PROBLEM REQUIREMENTS:
Your answer should consist of the lines in the data below that contain "werden".

DATA FOR THIS TASK:

---------------

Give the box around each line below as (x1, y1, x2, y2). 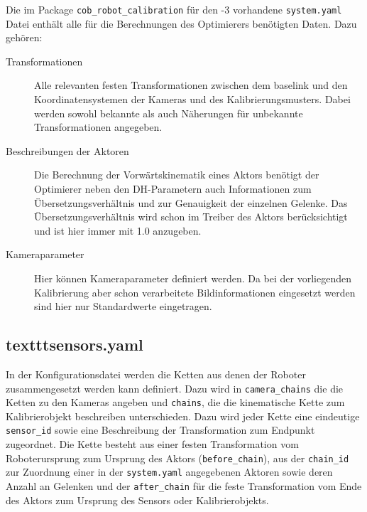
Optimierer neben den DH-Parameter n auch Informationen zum (34, 181, 312, 196)
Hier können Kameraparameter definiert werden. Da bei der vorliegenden (34, 270, 351, 285)
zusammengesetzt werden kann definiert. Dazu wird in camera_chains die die (6, 380, 344, 395)
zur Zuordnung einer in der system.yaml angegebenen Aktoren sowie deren (6, 464, 333, 479)
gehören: (6, 30, 43, 45)
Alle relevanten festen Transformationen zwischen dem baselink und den (34, 78, 348, 92)
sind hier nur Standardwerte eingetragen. (34, 299, 212, 314)
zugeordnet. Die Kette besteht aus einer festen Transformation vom (6, 437, 299, 452)
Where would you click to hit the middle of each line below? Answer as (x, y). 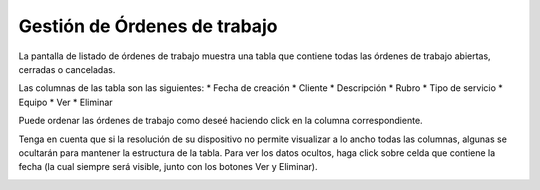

---------------

ANSWER BOX:
Hier können Kameraparameter definiert werden. Da bei der vorliegenden (34, 270, 351, 285)
zusammengesetzt werden kann definiert. Dazu wird in camera_chains die die (6, 380, 344, 395)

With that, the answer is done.